• **WHAT THE TASK REQUIRES**
Look through the material below and show every line with the word "channel".
#### RECORDS SHOWN ####
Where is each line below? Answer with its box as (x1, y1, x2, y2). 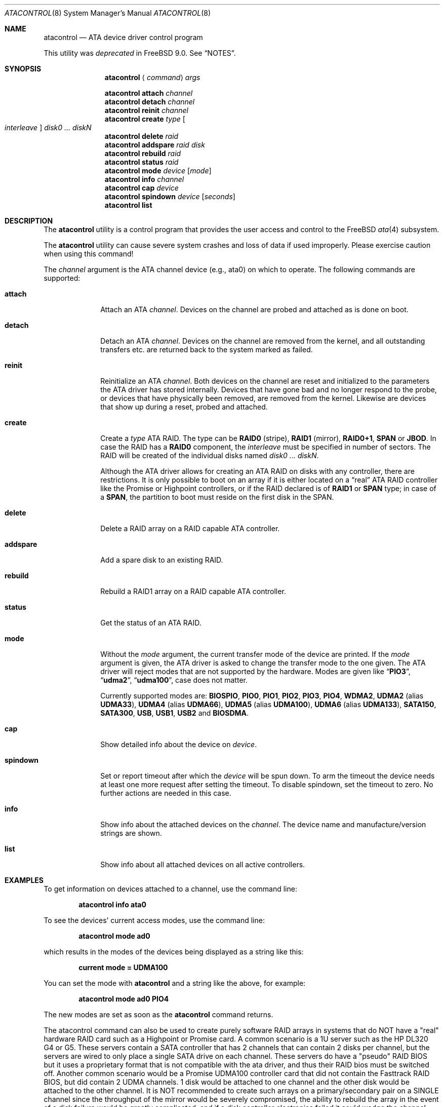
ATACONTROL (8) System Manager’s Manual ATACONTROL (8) (5, 9, 211, 17)
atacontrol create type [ (104, 115, 185, 123)
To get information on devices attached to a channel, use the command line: (44, 884, 297, 893)
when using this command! (44, 249, 134, 258)
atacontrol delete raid (104, 132, 179, 140)
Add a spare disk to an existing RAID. (100, 556, 223, 564)
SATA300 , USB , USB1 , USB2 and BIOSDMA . (100, 709, 249, 717)
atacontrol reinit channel (104, 106, 188, 115)
####
• **FINAL ANSWER**
To get information on devices attached to a channel, use the command line: (44, 884, 297, 893)
atacontrol reinit channel (104, 106, 188, 115)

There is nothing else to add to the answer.